Again, whether hiring is one of your goals or not, learning to manage yourself will create a better working environment for employee #1. And it might change the way you look at hiring for the future.

When you manage yourself, you build the systems that make managing others a piece of cake. 

You document systems and stick to them. You develop proven methods and employ them. You create routines, values, and capabilities that are core to the way your business operates — and are truly meaningful to you.

When you bring new people on board, it’s easy to communicate these things because you’re living them. What you don’t know how to say in words, you model through your behavior.

We all have different needs and preferences when it comes to managing ourselves. Depending on your unique blend of executive functioning and mental processing, your methods for managing yourself may look completely different than mine. The goal isn’t to fit yourself into some predetermined system.

The goal is to discover how you want to manage yourself and what works best for you.

Which in turn, makes it easier for you to figure out what works best depending on others’ unique makeup if you decide to hire.

3) Believe you are the right person for the job.

There’s a very, very good chance that you were told—explicitly or implicitly—that you were not the right person for the job at some point in your life.

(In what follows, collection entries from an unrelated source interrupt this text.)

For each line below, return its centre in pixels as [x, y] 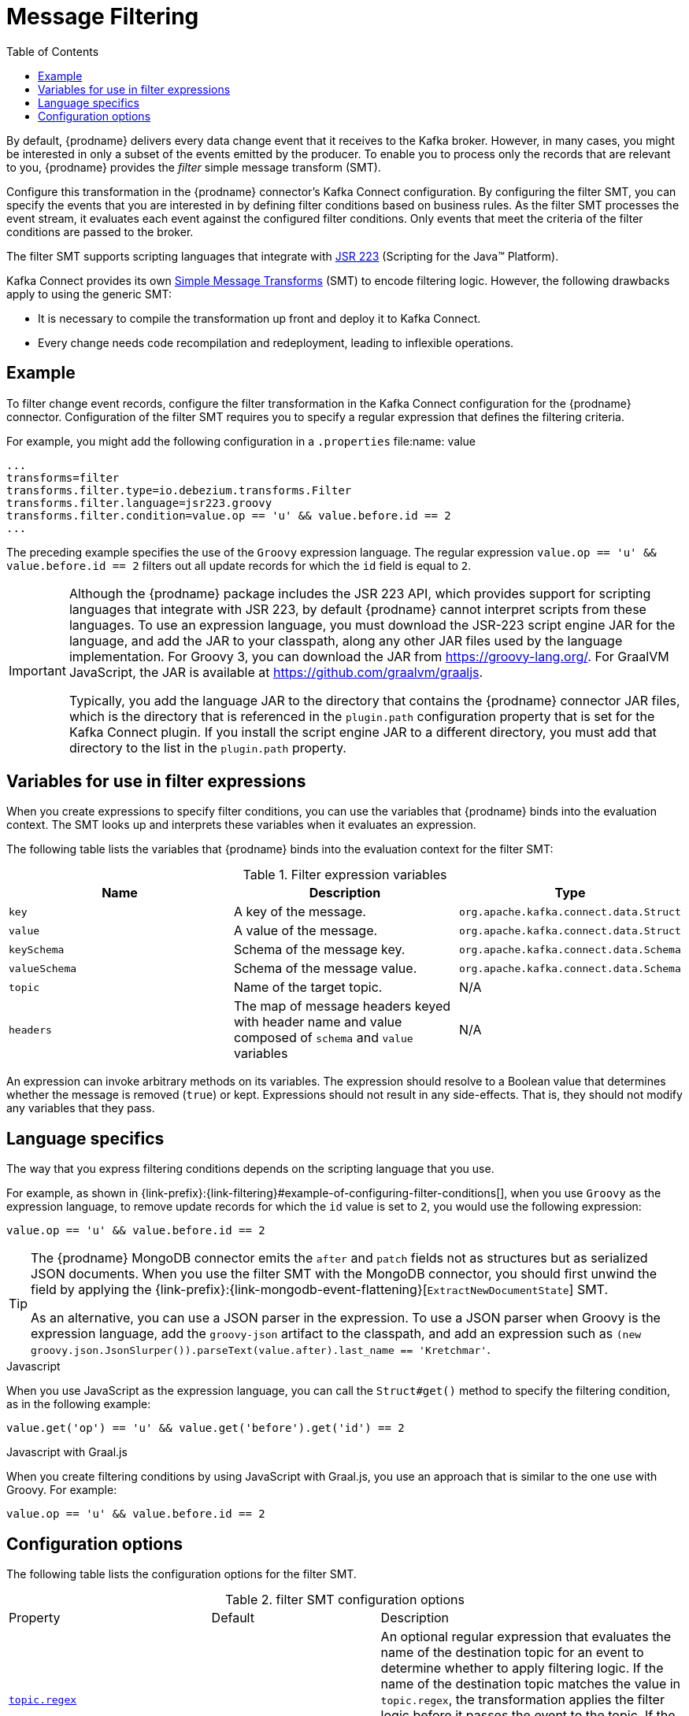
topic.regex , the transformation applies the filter [522, 1700]
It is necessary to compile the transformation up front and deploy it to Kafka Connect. [259, 318]
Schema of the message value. [325, 969]
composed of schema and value [323, 1038]
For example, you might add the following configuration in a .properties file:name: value [241, 441]
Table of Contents [53, 51]
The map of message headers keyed [342, 1006]
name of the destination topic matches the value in [531, 1684]
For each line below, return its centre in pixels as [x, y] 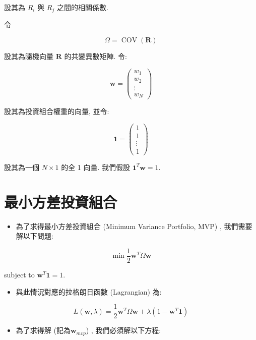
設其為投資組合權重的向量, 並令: [57, 111]
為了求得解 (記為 [43, 330]
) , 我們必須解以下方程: [123, 330]
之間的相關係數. [82, 7]
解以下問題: [35, 236]
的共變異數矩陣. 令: [95, 56]
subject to [19, 274]
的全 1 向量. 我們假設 [96, 167]
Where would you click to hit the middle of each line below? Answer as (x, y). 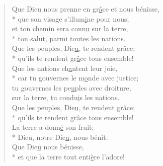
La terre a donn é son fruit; (53, 127)
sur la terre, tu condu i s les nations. (66, 97)
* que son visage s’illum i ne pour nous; (70, 18)
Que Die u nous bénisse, (48, 147)
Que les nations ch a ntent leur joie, (65, 68)
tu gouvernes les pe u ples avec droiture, (71, 87)
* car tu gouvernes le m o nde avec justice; (75, 78)
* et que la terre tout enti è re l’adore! (68, 156)
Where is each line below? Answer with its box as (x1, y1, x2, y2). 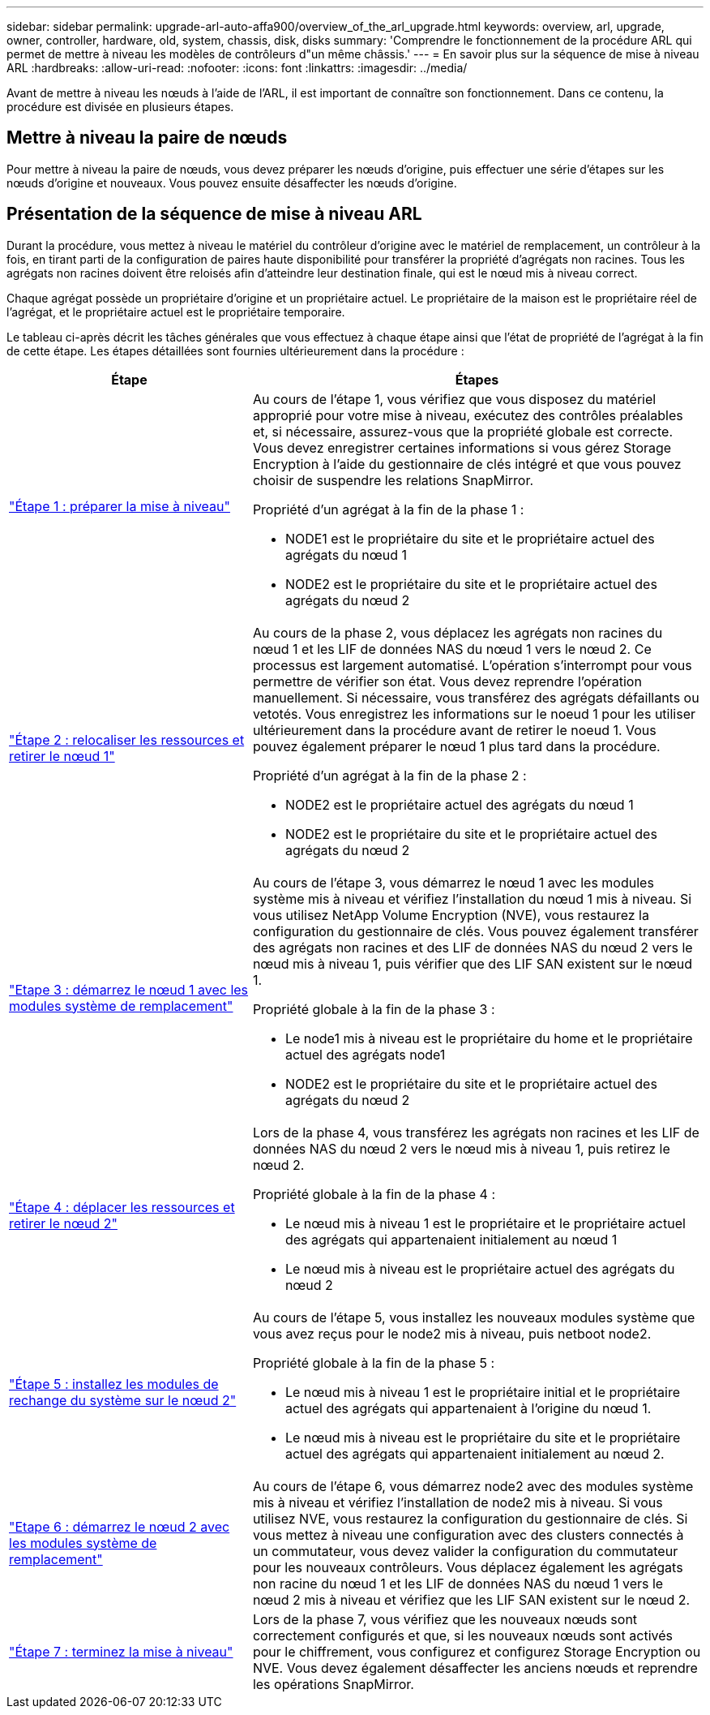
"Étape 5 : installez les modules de (9, 1375, 219, 1392)
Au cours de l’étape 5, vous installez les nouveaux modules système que (252, 1309, 695, 1326)
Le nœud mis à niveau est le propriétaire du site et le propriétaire (284, 1429, 681, 1446)
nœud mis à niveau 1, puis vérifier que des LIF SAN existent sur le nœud (252, 955, 693, 972)
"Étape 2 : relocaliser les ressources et (9, 731, 245, 748)
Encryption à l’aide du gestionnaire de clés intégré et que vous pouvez (252, 455, 682, 472)
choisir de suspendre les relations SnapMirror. (252, 471, 534, 488)
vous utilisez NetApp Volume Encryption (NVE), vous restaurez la (252, 906, 649, 923)
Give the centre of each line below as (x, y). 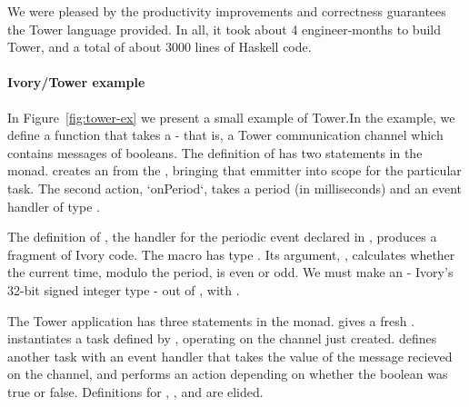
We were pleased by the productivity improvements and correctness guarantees (227, 11)
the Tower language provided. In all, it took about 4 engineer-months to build (225, 29)
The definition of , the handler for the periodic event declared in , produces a (222, 237)
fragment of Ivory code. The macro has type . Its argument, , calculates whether (231, 254)
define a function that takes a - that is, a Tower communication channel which (225, 135)
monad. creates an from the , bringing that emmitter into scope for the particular (234, 170)
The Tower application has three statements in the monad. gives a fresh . (211, 320)
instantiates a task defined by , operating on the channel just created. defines (222, 338)

Someone told you that “people like you” don’t do well in the role you were in or wanted. Or they told you that you were too opinionated, spacey, quiet, loud, literal, or emotional to fit in.

Maybe they tried to squeeze you into a narrow definition of professionalism or productivity.

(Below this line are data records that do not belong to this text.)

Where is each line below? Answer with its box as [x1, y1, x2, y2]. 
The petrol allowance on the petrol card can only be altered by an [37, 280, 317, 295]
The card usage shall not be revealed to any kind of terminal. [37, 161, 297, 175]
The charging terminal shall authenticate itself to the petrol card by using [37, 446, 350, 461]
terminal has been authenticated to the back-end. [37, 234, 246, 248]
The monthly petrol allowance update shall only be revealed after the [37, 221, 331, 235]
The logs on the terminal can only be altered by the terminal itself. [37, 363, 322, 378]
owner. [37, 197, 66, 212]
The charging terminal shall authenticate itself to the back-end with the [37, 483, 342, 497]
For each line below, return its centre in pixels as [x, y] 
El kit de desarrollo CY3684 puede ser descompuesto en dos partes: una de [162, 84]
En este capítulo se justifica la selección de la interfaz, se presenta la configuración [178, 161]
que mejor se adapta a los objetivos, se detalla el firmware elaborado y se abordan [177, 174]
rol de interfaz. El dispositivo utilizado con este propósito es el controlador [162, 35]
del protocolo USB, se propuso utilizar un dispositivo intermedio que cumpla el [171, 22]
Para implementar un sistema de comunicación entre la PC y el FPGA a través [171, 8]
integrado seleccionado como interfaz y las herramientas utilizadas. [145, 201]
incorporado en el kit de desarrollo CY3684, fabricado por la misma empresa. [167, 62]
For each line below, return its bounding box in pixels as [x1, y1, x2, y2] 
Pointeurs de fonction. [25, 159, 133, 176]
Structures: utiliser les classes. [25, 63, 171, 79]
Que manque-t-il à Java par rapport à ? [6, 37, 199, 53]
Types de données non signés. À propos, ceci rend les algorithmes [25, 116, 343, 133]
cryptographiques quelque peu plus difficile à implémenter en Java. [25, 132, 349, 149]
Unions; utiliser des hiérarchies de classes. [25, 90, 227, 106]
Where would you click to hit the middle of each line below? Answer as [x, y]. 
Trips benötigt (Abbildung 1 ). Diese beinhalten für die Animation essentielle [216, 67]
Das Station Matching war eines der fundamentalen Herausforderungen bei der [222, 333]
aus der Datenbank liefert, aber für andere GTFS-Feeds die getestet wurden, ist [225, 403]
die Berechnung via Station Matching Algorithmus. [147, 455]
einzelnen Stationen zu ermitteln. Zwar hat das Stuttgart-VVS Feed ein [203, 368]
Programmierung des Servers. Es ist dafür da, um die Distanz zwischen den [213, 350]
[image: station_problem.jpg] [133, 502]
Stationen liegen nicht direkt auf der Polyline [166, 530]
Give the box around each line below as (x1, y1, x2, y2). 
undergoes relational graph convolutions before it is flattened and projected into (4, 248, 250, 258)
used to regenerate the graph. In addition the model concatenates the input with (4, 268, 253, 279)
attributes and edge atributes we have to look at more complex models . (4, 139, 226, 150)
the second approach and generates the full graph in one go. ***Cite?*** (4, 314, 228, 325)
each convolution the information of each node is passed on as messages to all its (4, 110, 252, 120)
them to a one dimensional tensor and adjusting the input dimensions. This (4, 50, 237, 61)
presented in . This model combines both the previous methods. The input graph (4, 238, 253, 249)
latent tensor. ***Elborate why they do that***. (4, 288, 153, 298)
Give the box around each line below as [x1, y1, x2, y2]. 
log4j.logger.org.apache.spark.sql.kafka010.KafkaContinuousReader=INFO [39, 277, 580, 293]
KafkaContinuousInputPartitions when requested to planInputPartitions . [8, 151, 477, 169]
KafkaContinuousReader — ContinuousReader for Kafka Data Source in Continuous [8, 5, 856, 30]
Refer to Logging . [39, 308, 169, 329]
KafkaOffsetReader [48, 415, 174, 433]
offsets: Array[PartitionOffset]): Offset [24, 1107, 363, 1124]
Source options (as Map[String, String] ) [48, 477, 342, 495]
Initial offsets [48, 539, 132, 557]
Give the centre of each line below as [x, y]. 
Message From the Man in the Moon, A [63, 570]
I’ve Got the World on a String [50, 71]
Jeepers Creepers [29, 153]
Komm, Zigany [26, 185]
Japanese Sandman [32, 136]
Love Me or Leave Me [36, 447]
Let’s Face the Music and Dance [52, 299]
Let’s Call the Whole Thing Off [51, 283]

Whether these were subtle cues or outright discrimination, those messages stick with you.

They can impact your own perception of whether you’re the right person for the job—even a job you’ve created for yourself!

We’ve often talk about this phenomenon as Imposter Complex. But there’s a growing movement to name the fact that the groups most likely to suffer from “Imposter Complex” (women, people of color, LGBTQIA+, immigrants, among others) are the people most likely to have actually been told that they’re not good enough.

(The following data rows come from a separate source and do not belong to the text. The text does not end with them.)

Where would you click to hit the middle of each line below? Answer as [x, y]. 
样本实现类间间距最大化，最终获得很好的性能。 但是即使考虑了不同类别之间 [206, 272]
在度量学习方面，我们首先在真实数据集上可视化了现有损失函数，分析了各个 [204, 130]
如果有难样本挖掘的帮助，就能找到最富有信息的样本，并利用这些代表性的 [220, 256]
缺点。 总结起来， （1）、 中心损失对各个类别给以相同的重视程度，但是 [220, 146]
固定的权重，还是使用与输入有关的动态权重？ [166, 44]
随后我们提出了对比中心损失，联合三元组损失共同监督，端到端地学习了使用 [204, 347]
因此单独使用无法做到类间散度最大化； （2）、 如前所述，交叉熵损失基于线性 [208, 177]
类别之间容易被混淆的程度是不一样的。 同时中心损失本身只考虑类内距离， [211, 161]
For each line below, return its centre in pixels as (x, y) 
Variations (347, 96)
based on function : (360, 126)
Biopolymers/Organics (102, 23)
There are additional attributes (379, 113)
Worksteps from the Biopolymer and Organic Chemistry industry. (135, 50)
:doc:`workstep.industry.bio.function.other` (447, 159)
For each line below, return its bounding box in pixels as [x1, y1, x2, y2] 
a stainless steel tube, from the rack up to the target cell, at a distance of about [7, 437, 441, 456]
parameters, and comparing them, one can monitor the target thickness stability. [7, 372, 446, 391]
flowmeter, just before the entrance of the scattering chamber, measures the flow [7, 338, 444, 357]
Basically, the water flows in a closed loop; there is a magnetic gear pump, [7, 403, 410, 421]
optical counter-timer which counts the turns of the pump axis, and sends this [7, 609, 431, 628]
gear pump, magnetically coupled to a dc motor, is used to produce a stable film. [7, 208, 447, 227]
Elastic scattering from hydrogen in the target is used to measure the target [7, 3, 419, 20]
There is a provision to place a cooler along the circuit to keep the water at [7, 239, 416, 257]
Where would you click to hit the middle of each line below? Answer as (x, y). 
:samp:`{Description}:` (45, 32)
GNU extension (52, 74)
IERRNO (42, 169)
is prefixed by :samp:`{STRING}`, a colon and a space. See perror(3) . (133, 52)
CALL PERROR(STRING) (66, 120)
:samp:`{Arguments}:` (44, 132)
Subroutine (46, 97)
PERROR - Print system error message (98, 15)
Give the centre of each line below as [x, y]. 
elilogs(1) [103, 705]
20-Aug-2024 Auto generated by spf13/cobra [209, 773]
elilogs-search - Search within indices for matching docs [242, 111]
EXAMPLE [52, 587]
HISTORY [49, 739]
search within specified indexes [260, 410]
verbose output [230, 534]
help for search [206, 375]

Being told—often repeatedly—that you don’t belong in or aren’t good enough for a job that you’ve trained and prepared for is trauma.

And if we don’t process that trauma, we end up acting through it. As we continue to wrestle with questions about our own fitness for the job, we start to wonder if anyone else has what it takes to make it on our team. We’ve internalized others’ expectations so much that we start to turn those same expectations into fears about the lack of people who can “hack it.”

If you’ve been taught to believe you’re not good enough, it’s easy to start looking for all the ways that others aren’t good enough, too.

That’s not the only way this trauma manifests, of course. But it’s common enough for me to see it over and over again in the way business owners attempt to hire.

The way I’ve worked through this myself is by getting honest about my strengths and weaknesses in my company. It’s absolutely okay for me to acknowledge that there are parts of how I’ve built this business that I’m not the right person for the job. And then there are parts of the job that suit me to a T.

By being honest about what I’m really good at and what I’m not so good at, I can more easily see how others are really good at the skills I’m lacking. And I can also acknowledge that they’re not so good at the skills that are my strengths.

Make your business a great place to work

Part of readying your business for the future is making sure that you’ve created a top-notch work environment—for yourself and maybe even for others.

And while compromises are always a part of getting a business off the ground, there are certain things that just aren’t worth compromising on.

  • Are you paying yourself enough on a regular basis?
  • Are you managing yourself well and creating sustainable systems and routines?
  • Are you being honest with yourself about your strengths and weaknesses?

Of course, there’s so much more you can do to create a great place to work for yourself. But those are 3 key areas that are so often the source of much frustration as a business grows.

Make your business a great place to work for yourself—and anyone else who comes along—so you can make better decisions, operate more sustainability, and build your confidence.